James
E. Kloeppel, Physical Sciences Editor
217-244-1073; kloeppel@illinois.edu
9/27/2004
CHAMPAIGN,
Ill. — Researchers
at the University of Illinois at Urbana-Champaign have developed a technique
that uses surface chemistry to make tinier and more effective p-n junctions
in silicon-based semiconductors. The method could permit the semiconductor
industry to significantly extend the life of current ion-implantation
technology for making transistors, thereby avoiding the implementation
of difficult and costly alternatives.
To make faster silicon-based transistors, scientists much shrink the
active region in p-n junctions while increasing the concentration of
electrically active dopant. Currently about 25 nanometers thick, these
active regions must decrease to about 10 nanometers, or roughly 40 atoms
deep, for next-generation devices.
The conventional process, ion implantation, shoots dopant atoms into
a silicon wafer in much the same way that a shotgun sends pellets into
a target. To be useful, dopant atoms must lie close to the surface and
replace silicon atoms in the crystal structure. In the atomic-scale
chaos that accompanies implantation, however, many dopant atoms and
silicon atoms end up as interstitials – lodged awkwardly between
atoms in the crystal.
Ion implantation also creates defects that damage the crystal in a way
that degrades its electrical properties. Heating the wafer – a
process called annealing – heals some of the defects and allows
more dopant atoms to move into useful crystalline sites. But annealing
also has the nasty effect of further diffusing the dopant and deepening
the p-n junction.
“We developed a way of using surface chemistry to obtain shallower
active regions and enhanced dopant activation simultaneously,”
said Edmund Seebauer, a professor of chemical and biomolecular engineering
at Illinois. “By modifying the ability of the silicon surface
to absorb atoms from the substrate, our technique can control and correct
the defects induced during implantation.”
Inside the active region, atoms sitting on lattice sites have bonds
to four neighbors, which saturates the bonding capacity of the silicon
atoms. Atoms sitting on the surface have fewer neighbors, leading to
unused, or “dangling” bonds. Atoms of a gas such as hydrogen,
oxygen or nitrogen can saturate the dangling bonds.

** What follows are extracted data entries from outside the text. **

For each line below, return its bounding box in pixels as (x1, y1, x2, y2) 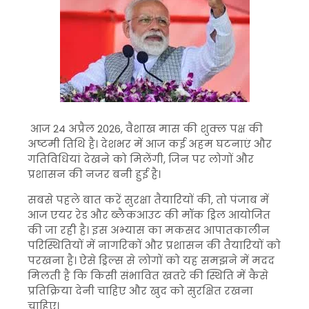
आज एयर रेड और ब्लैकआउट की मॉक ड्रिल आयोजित (28, 208, 270, 222)
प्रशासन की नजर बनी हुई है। (28, 167, 161, 181)
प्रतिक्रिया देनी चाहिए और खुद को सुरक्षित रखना (28, 283, 253, 298)
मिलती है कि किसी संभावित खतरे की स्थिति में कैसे (28, 268, 268, 283)
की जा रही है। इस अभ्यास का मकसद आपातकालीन (28, 223, 270, 237)
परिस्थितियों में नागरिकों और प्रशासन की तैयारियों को (28, 238, 281, 252)
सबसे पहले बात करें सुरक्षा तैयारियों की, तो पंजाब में (28, 192, 269, 207)
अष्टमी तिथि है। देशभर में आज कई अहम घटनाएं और (28, 137, 272, 151)
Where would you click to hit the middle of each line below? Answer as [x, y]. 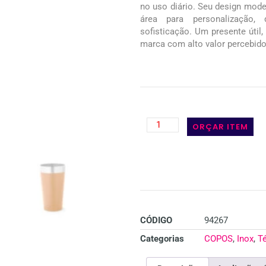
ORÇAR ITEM [221, 126]
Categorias [162, 238]
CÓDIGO [156, 220]
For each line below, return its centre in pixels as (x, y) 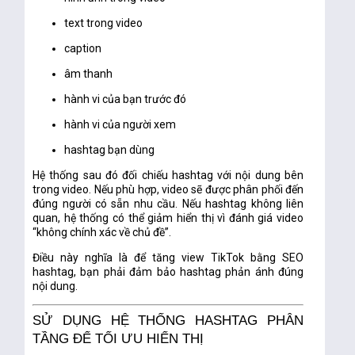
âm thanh (89, 74)
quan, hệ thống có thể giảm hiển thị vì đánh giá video (168, 218)
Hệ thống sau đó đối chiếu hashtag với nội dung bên (168, 176)
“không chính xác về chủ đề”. (102, 233)
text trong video (104, 23)
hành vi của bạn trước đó (126, 99)
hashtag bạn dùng (110, 150)
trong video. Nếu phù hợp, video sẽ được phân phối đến (168, 190)
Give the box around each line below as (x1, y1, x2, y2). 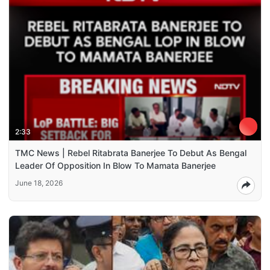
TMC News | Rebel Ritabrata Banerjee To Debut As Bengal (15, 147, 246, 158)
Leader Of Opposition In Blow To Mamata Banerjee (15, 160, 216, 171)
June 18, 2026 (15, 178, 63, 187)
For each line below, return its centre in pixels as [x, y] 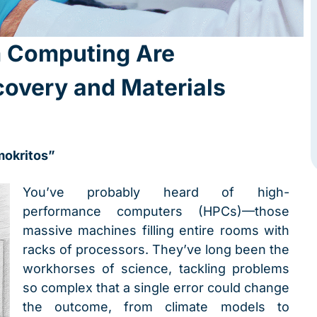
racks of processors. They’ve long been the [156, 249]
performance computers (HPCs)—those [156, 211]
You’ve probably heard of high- [156, 192]
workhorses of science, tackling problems [156, 268]
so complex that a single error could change [156, 287]
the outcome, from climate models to [156, 306]
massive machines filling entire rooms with [156, 230]
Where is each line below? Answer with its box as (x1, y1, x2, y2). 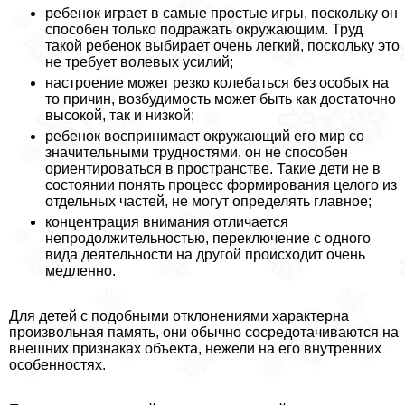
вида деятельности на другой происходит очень (45, 247, 365, 263)
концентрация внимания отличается (45, 214, 288, 231)
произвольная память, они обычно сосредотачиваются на (9, 325, 399, 341)
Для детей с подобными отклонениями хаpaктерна (9, 308, 349, 325)
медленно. (45, 263, 116, 279)
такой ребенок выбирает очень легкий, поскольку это (45, 38, 400, 54)
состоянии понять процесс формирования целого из (45, 177, 397, 193)
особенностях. (9, 357, 106, 373)
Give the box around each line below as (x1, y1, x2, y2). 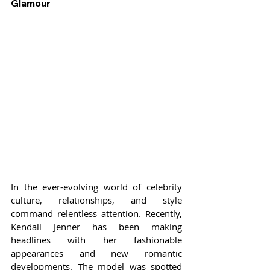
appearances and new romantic (11, 247, 182, 260)
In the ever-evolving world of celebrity (11, 181, 182, 193)
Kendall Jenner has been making (11, 221, 182, 233)
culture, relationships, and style (11, 194, 182, 207)
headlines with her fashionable (11, 234, 182, 246)
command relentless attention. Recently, (11, 207, 182, 220)
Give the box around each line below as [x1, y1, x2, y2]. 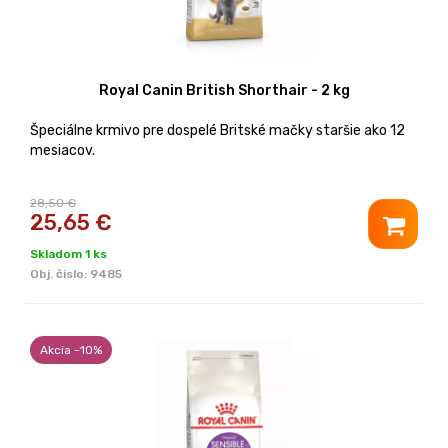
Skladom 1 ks [30, 246, 107, 261]
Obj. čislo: [30, 266, 90, 281]
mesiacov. [30, 141, 95, 159]
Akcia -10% [40, 342, 102, 357]
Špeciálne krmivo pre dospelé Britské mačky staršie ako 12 [30, 121, 405, 139]
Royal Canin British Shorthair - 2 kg [98, 81, 350, 99]
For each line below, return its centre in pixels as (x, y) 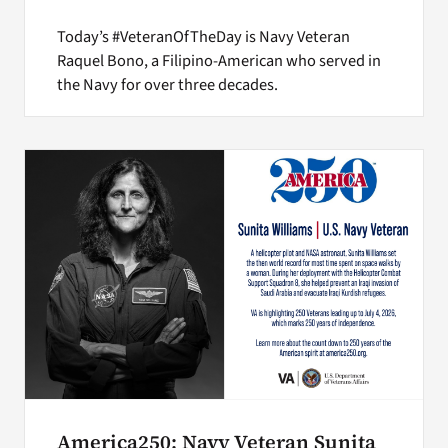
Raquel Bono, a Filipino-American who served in (218, 60)
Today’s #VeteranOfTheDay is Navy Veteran (203, 36)
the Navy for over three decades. (167, 84)
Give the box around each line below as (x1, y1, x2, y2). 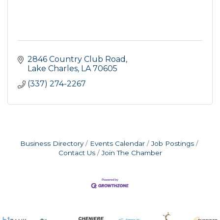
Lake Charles (27, 63, 78, 73)
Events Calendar (89, 139, 145, 147)
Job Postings (151, 139, 194, 147)
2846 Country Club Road (27, 54, 126, 64)
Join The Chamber (101, 148, 162, 157)
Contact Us (58, 148, 95, 157)
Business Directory (20, 139, 83, 147)
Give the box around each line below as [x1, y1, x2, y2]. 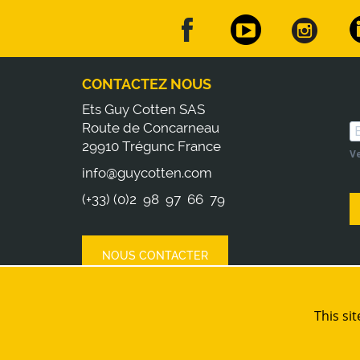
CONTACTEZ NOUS [82, 75, 211, 92]
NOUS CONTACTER [102, 249, 208, 263]
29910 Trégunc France [82, 137, 221, 154]
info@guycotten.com [82, 164, 212, 181]
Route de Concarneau [82, 119, 219, 136]
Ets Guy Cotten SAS [82, 100, 205, 117]
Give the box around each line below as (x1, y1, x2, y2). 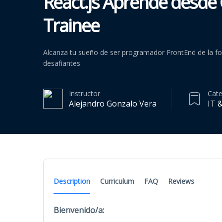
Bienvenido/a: (54, 204, 104, 216)
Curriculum (100, 176, 134, 186)
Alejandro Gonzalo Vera (69, 98, 157, 109)
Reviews (168, 176, 194, 186)
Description (54, 176, 90, 186)
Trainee (43, 13, 99, 38)
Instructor (69, 88, 100, 98)
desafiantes (43, 58, 80, 68)
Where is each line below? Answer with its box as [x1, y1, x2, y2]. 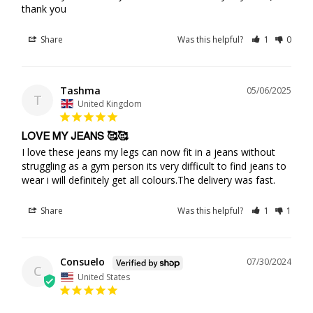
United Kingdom [78, 97, 142, 110]
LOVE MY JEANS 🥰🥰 [22, 131, 128, 142]
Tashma [60, 83, 101, 97]
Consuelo [60, 254, 105, 268]
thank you [22, 1, 66, 15]
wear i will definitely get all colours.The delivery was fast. [22, 173, 275, 187]
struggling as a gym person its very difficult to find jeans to [22, 159, 286, 173]
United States [78, 270, 130, 283]
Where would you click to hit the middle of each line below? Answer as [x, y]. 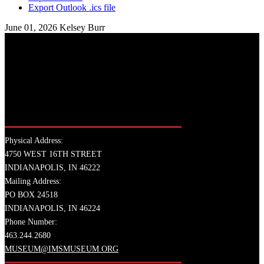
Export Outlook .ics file [72, 7]
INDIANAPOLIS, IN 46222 [52, 168]
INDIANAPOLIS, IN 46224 [52, 209]
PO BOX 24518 [31, 195]
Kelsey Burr [82, 27]
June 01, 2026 [32, 27]
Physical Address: [34, 141]
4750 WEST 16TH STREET [53, 154]
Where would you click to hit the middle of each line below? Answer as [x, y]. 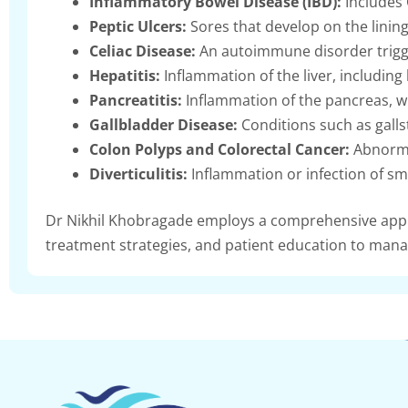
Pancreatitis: [136, 100]
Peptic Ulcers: [138, 26]
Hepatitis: [125, 75]
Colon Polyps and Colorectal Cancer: [219, 149]
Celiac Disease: [143, 51]
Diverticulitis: [138, 173]
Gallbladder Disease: [163, 124]
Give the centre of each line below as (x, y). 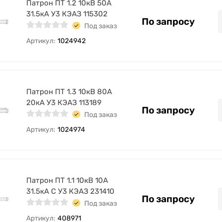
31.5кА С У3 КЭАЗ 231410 (70, 191)
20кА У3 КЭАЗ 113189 (64, 103)
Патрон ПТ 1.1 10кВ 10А (67, 180)
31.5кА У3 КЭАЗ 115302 (67, 14)
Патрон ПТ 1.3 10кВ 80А (69, 92)
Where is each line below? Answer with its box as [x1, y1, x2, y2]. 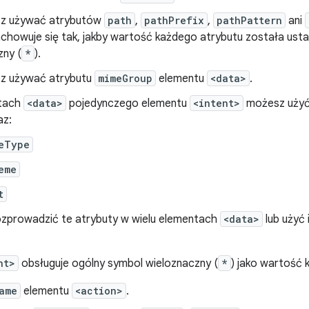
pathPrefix [144, 14, 204, 27]
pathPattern [217, 14, 282, 27]
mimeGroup [98, 72, 152, 85]
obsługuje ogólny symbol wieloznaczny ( [19, 257, 218, 270]
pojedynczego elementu [66, 97, 190, 110]
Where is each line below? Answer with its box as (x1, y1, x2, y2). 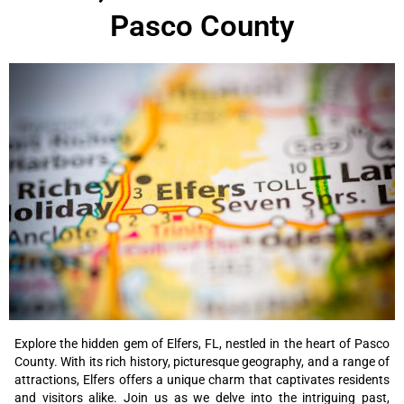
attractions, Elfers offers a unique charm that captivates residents (14, 372, 390, 388)
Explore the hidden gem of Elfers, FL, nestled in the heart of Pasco (14, 336, 390, 352)
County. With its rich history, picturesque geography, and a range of (14, 354, 390, 370)
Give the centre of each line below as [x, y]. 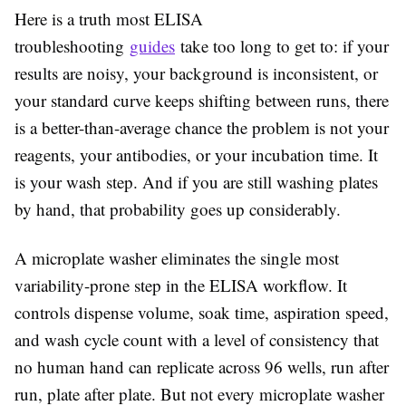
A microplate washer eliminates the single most [177, 258]
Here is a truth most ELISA [109, 19]
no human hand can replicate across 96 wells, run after [202, 367]
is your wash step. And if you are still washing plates [196, 182]
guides [152, 46]
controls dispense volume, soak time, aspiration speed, [202, 312]
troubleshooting [72, 46]
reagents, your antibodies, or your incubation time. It [196, 155]
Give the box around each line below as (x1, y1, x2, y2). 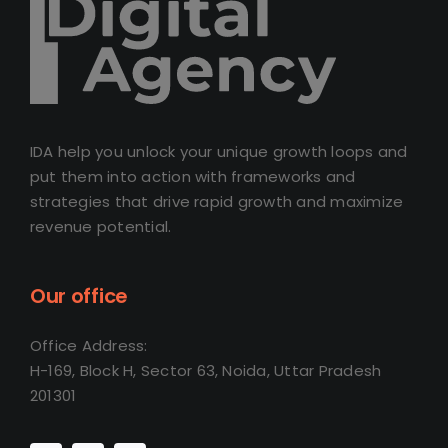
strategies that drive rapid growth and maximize (29, 190, 404, 212)
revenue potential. (29, 215, 172, 237)
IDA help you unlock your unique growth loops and (29, 140, 408, 162)
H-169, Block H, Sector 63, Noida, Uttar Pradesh (29, 359, 382, 381)
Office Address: (29, 334, 148, 356)
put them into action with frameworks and (29, 165, 356, 187)
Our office (29, 281, 128, 310)
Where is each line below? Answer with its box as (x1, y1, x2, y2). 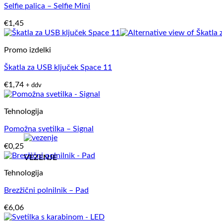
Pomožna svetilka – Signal (4, 124, 94, 133)
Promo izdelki (4, 46, 51, 54)
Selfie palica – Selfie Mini (4, 1, 90, 10)
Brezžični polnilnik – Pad (4, 186, 89, 194)
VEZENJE (24, 154, 57, 162)
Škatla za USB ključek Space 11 (4, 63, 112, 71)
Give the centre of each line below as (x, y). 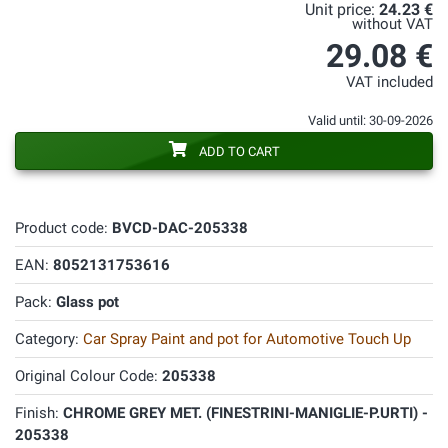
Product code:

“These dangling bonds can also react with interstitial atoms,
and remove them from the crystal,” Seebauer said. “The process
selectively pulls silicon interstitials to the surface, while leaving
active dopant atoms in place. The preferential removal of silicon interstitials
is exactly what is needed to both suppress dopant diffusion and increase
dopant activation.”
Seebauer and his colleagues – chemical and biomolecular engineering
professor Richard Braatz and graduate research assistants Kapil Dev
and Charlotte Kwok – use ammonia and other nitrogen-containing
gases to saturate some of the dangling bonds and control the ability
of the surface to remove interstitials.
“The amount of surface nitrogen compound formed, and therefore
the number of dangling bonds that become saturated, can be varied by
changing the type of gas and the degree of exposure,” Seebauer
said. “As an added benefit, nitrogen compounds are also quite
compatible with conventional chip manufacturing processes.”
Through computer simulations and experimental verification, the researchers
have shown that “defect engineering” by means of surface
chemistry can extend the life of current ion-implantation technology
and create smaller, faster electronic devices. Seebauer will present
the team’s latest findings at the 51st International Symposium
of the AVS Science and Technology Society, to be held Nov. 14-19 in
Anaheim, Calif.
Funding was provided by International SEMATECH and the National Science
Foundation. The researchers have applied for a patent.